Distribution of differences between adjacent sorted uniform random variables on $[0,1]$ I saw this question on Mathematica.stackexchange, and I wonder what distribution the answer gives.
Asymmetric definition
Let $(X_1,X_2,\ldots,X_{n-1})\sim$ i.i.d. $U[0,1]$, and $(Y_1,Y_2,\ldots,Y_{n-1})$ be those values sorted in ascending order.
What is the distribution of $(Y_1,Y_2-Y_1,\ldots,Y_{n-1}-Y_{n-2},1-Y_{n-1})$?
This seems to depend on the symmetric version below. So, from the observation of the symmetry, all the components from the second to the second last will have the same distribution, with expected value $\frac{1}{n-1}$, and by symmetry the first and last has the same distribution, with expected value $\frac{1}{2(n-1)}$. I doubt this was what the original poster of the linked question was after.
Symmetric definition
Let $(X_1,X_2,\ldots,X_n)\sim$ i.i.d. $U[0,1]$, and $(Y_1,Y_2,\ldots,Y_n)$ be those values sorted in ascending order.

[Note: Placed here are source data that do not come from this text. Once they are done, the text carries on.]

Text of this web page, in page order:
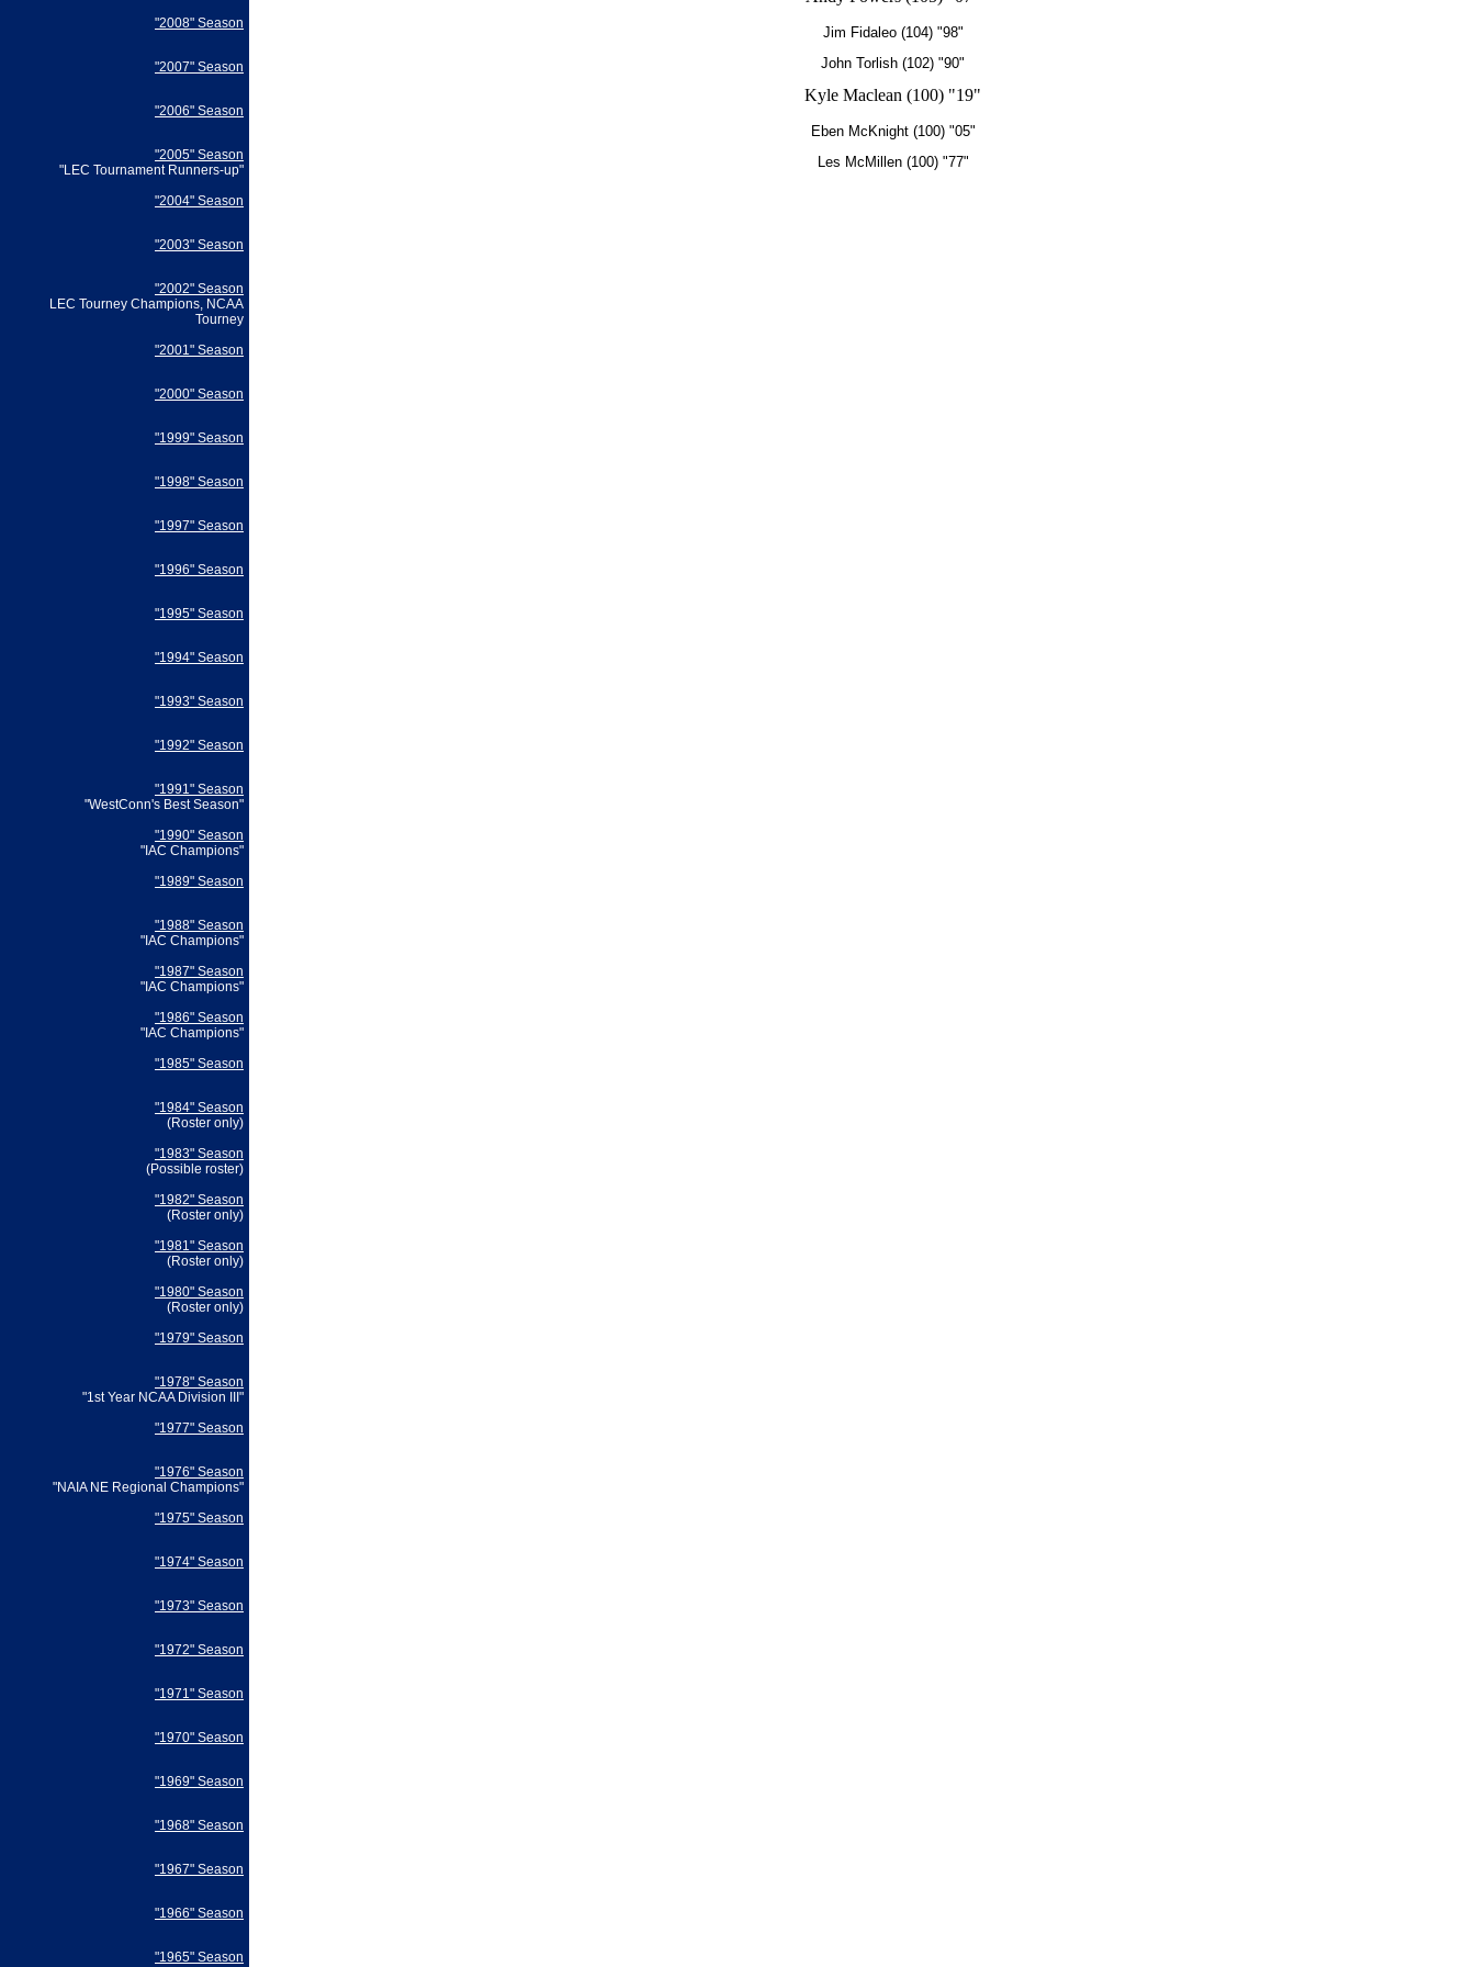
"2008" Season
"2007" Season
"2006" Season
"2005" Season
"LEC Tournament Runners-up"
"2004" Season
"2003" Season
"2002" Season
LEC Tourney Champions, NCAA
Tourney
"2001" Season
"2000" Season
"1999" Season
"1998" Season
"1997" Season
"1996" Season
"1995" Season
"1994" Season
"1993" Season
"1992" Season
"1991" Season
"WestConn's Best Season"
"1990" Season
"IAC Champions"
"1989" Season
"1988" Season
"IAC Champions"
"1987" Season
"IAC Champions"
"1986" Season
"IAC Champions"
"1985" Season
"1984" Season
(Roster only)
"1983" Season
(Possible roster)
"1982" Season
(Roster only)
"1981" Season
(Roster only)
"1980" Season
(Roster only)
"1979" Season
"1978" Season
"1st Year NCAA Division III"
"1977" Season
"1976" Season
"NAIA NE Regional Champions"
"1975" Season
"1974" Season
"1973" Season
"1972" Season
"1971" Season
"1970" Season
"1969" Season
"1968" Season
"1967" Season
"1966" Season
"1965" Season
Jim Fidaleo (104) "98"
John Torlish (102) "90"
Kyle Maclean (100) "19"
Eben McKnight (100) "05"
Les McMillen (100) "77"

What is the distribution of $(1+Y_1-Y_n,Y_2-Y_1,\ldots,Y_n-Y_{n-1})$?
At least we know the expected value of each component by symmetry: $\frac{1}{n}$.
 A: I am afraid the conclusion is wrong in both cases...

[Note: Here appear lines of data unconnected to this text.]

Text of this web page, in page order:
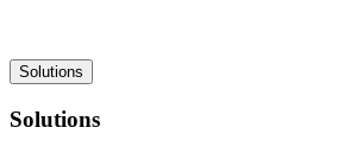
Main
navigation
Solutions
Solutions
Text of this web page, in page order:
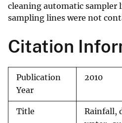
cleaning automatic sampler
sampling lines were not
Citation
Publication
Year
2010
Title
Rainfall,
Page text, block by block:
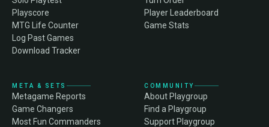
Playscore
MTG Life Counter
Log Past Games
Download Tracker
Player Leaderboard
Game Stats
META & SETS
Metagame Reports
Game Changers
Most Fun Commanders
COMMUNITY
About Playgroup
Find a Playgroup
Support Playgroup
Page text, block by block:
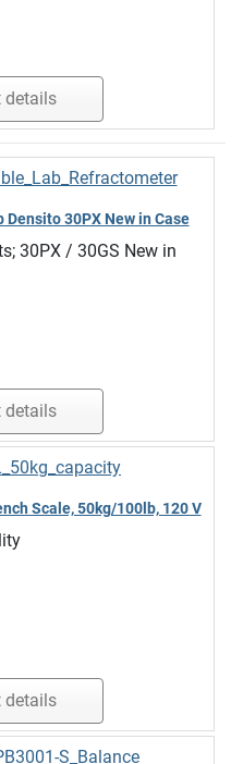
details
30PX New in Case
30PX / 30GS New in
details
Scale, 50kg/100lb, 120 V
details
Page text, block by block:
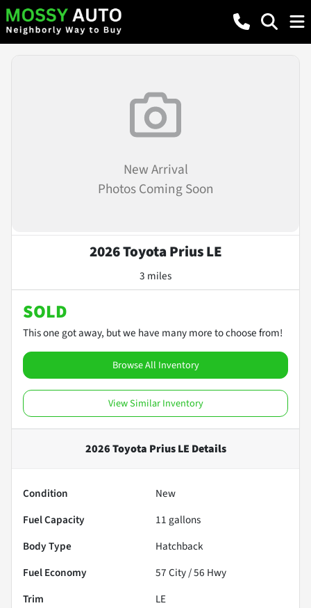
New Arrival
Photos Coming Soon
2026 Toyota Prius LE
3 miles
SOLD
This one got away, but we have many more to choose from!
Browse All Inventory
View Similar Inventory
2026 Toyota Prius LE Details
Condition
New
Fuel Capacity
11 gallons
Body Type
Hatchback
Fuel Economy
57City /56 Hwy
Trim
LE
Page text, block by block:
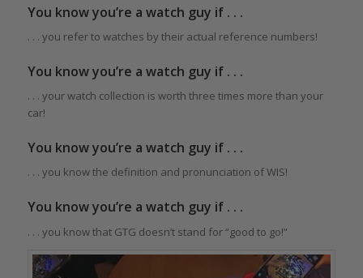
You know you’re a watch guy if . . .
. . . you refer to watches by their actual reference numbers!
You know you’re a watch guy if . . .
. . . your watch collection is worth three times more than your
car!
You know you’re a watch guy if . . .
. . . you know the definition and pronunciation of WIS!
You know you’re a watch guy if . . .
. . . you know that GTG doesn’t stand for “good to go!”
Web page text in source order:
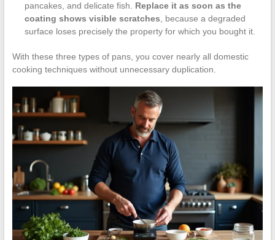
pancakes, and delicate fish. Replace it as soon as the
coating shows visible scratches, because a degraded
surface loses precisely the property for which you bought it.
With these three types of pans, you cover nearly all domestic
cooking techniques without unnecessary duplication.
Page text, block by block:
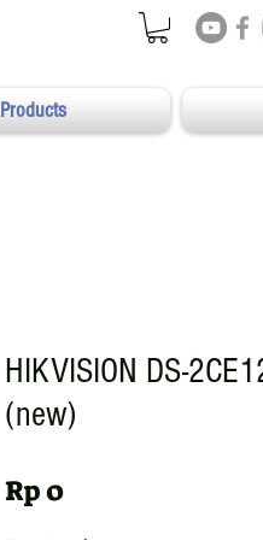
Products
HIKVISION DS-
(new)
Rp 0Harga
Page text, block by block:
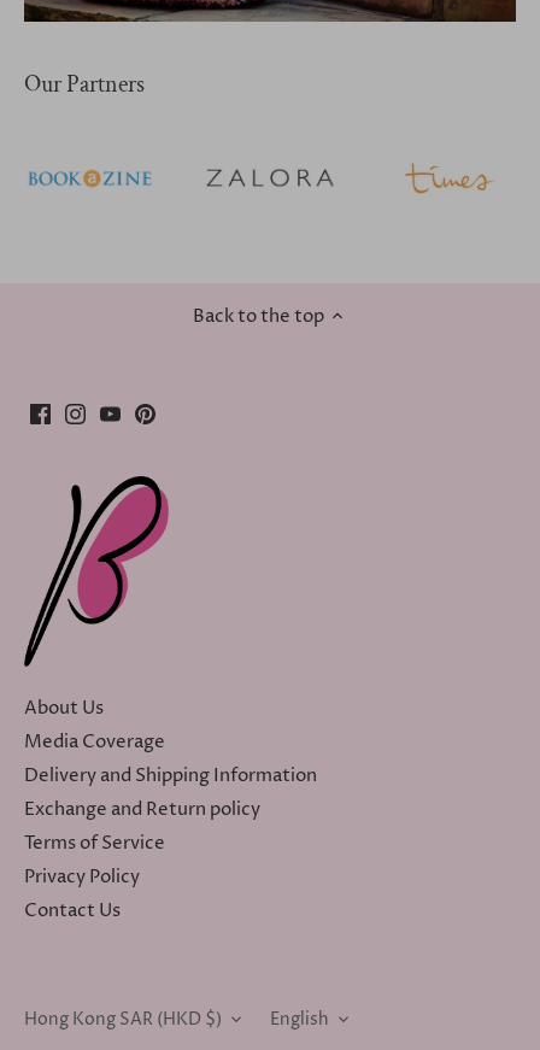
Our Partners
Back to the top
About Us
Media Coverage
Delivery and Shipping Information
Exchange and Return policy
Terms of Service
Privacy Policy
Contact Us
Currency
Hong Kong SAR (HKD $) Language
English
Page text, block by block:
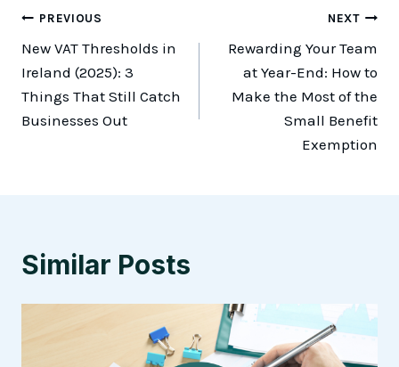
Post
navigation
PREVIOUS
New VAT Thresholds in
Ireland (2025): 3
Things That Still Catch
Businesses Out
NEXT
Rewarding Your Team
at Year-End: How to
Make the Most of the
Small Benefit
Exemption
Similar Posts

(Asymmetric definition) What is the distribution of $(Y_1,Y_2-Y_1,\ldots,Y_{n-1}-Y_{n-2},1-Y_{n-1})$?

Let $Z^{(n)}=(Y_1,Y_2-Y_1,\ldots,Y_{n-1}-Y_{n-2},1-Y_{n-1})$, then $Z^{(n)}$ is almost surely in $D_n=H_n\cap(\mathbb R_+)^n$ where $H_n$ is the affine hyperplane of $\mathbb R^n$ of equation $z_1+\cdots+z_n=1$, and uniformly distributed on $D_n$. In particular, $E(Z^{(n)}_k)=1/n$ for every $1\leqslant k\leqslant n$, hence $E(Y_k)=k/n$ for every $1\leqslant k\leqslant n-1$.

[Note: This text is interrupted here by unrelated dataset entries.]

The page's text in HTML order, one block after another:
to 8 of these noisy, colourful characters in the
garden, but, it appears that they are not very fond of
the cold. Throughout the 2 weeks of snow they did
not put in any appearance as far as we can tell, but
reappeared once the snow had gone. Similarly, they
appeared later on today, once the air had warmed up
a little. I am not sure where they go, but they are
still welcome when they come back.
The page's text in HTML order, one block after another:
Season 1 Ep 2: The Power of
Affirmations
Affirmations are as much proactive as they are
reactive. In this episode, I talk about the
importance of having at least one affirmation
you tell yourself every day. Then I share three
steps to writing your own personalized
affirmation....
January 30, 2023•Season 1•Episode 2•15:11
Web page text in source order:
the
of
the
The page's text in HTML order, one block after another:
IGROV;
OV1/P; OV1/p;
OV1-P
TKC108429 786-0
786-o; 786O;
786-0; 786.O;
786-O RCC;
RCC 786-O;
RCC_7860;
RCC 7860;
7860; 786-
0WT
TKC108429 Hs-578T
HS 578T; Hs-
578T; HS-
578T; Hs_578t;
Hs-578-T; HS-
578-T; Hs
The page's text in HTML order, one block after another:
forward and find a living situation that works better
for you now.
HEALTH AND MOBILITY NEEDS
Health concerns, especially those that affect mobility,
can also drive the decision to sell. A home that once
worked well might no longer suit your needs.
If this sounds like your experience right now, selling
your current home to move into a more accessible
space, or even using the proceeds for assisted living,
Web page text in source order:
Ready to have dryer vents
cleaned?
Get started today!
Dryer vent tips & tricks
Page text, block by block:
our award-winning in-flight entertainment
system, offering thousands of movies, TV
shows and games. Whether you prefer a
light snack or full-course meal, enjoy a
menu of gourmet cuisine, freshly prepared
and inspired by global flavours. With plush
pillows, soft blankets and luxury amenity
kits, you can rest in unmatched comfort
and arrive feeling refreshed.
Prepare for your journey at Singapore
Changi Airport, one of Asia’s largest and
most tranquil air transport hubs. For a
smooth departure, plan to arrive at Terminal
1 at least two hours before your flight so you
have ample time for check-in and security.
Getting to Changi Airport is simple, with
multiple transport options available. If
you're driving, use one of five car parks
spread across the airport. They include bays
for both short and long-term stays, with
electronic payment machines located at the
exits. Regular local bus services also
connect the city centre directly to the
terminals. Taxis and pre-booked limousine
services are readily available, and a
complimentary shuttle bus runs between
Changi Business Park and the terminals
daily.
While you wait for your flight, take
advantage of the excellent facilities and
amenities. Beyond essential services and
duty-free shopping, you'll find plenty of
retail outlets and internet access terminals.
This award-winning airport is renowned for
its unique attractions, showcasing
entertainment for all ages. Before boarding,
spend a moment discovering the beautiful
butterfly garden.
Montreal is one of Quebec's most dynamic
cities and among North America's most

(Symmetric definition) What is the distribution of $(1+Y_1-Y_n,Y_2-Y_1,\ldots,Y_{n-1}-Y_{n-2},Y_n-Y_{n-1})$?

Let $T^{(n)}=(1+Y_1-Y_n,Y_2-Y_1,\ldots,Y_{n-1}-Y_{n-2},Y_n-Y_{n-1})$, then $T^{(n)}=G(Z^{(n+1)})$ where $G:\mathbb R^{n+1}\to\mathbb R^n$ is the affine function defined by $G(z_1,\ldots,z_{n+1})=(z_1+z_{n+1},z_2,\ldots,z_n)$. This yields the distribution of $T^{(n)}$, whose support is $D_n$, and whose density is proportional to $(t_k)_{1\leqslant k\leqslant n}\mapsto t_1$ on $D_n$. In particular $E(T^{(n)}_1)=2/(n+1)$ and  $E(T^{(n)}_k)=1/(n+1)$ for every $2\leqslant k\leqslant n$.